* **WORK INSTRUCTIONS**:
Across the records that follow, how many lines contain the string "from"? Answer with the number only.

_____

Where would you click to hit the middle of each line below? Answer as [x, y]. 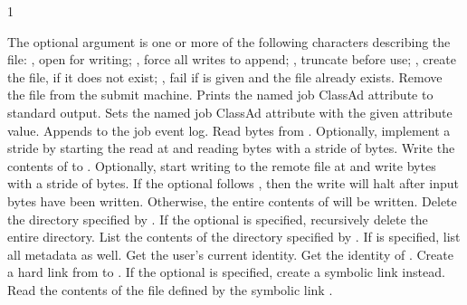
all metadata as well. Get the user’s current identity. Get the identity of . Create [230, 254]
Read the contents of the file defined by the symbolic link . [170, 289]
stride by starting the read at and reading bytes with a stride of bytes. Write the [231, 148]
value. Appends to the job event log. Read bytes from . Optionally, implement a [229, 130]
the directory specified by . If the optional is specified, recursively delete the [218, 219]
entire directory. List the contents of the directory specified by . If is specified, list [234, 237]
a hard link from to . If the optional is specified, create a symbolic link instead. [226, 272]
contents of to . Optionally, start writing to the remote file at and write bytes [222, 165]
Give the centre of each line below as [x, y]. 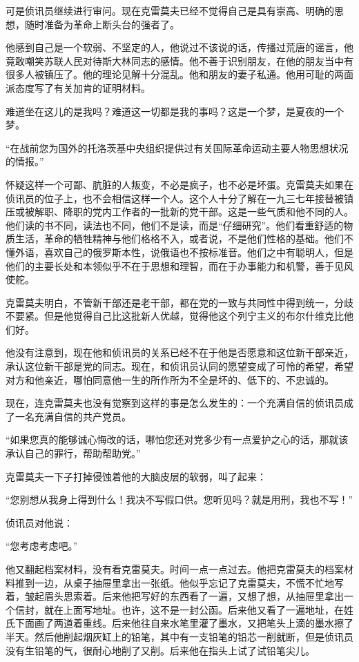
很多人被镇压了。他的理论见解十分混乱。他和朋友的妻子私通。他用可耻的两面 [179, 74]
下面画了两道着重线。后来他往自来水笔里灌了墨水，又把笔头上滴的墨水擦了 [184, 623]
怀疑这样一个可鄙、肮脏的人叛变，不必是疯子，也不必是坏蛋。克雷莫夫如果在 [179, 184]
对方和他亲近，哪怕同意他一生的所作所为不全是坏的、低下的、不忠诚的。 [170, 379]
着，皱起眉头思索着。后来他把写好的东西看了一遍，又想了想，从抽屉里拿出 [175, 596]
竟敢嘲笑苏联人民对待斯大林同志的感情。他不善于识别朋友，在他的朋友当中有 [179, 60]
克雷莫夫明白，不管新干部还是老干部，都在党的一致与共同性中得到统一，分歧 [179, 302]
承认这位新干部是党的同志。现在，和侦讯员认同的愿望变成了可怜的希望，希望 [179, 366]
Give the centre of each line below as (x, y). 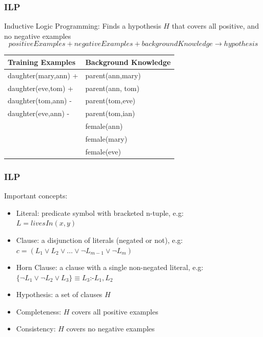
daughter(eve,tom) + (41, 88)
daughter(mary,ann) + (43, 75)
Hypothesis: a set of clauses (59, 294)
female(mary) (106, 138)
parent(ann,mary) (113, 75)
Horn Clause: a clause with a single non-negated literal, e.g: (110, 267)
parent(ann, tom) (112, 88)
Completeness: (39, 311)
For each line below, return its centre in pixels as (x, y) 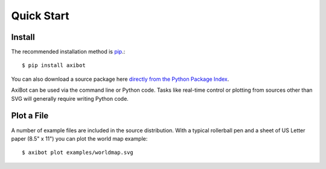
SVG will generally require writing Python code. (70, 98)
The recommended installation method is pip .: (68, 52)
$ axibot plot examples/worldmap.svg (78, 153)
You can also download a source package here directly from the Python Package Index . (120, 79)
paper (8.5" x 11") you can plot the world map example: (79, 138)
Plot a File (30, 116)
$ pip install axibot (54, 65)
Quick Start (40, 16)
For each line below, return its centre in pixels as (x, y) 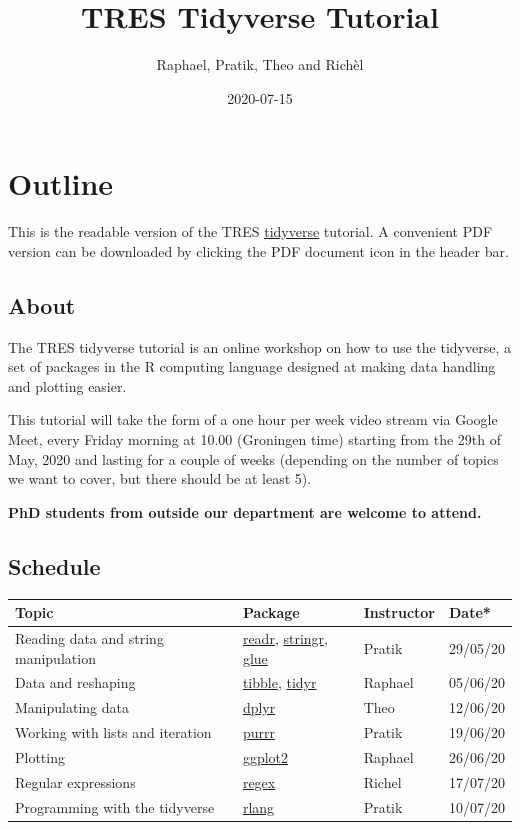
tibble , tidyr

_____

* **TASK RESPONSE**:
3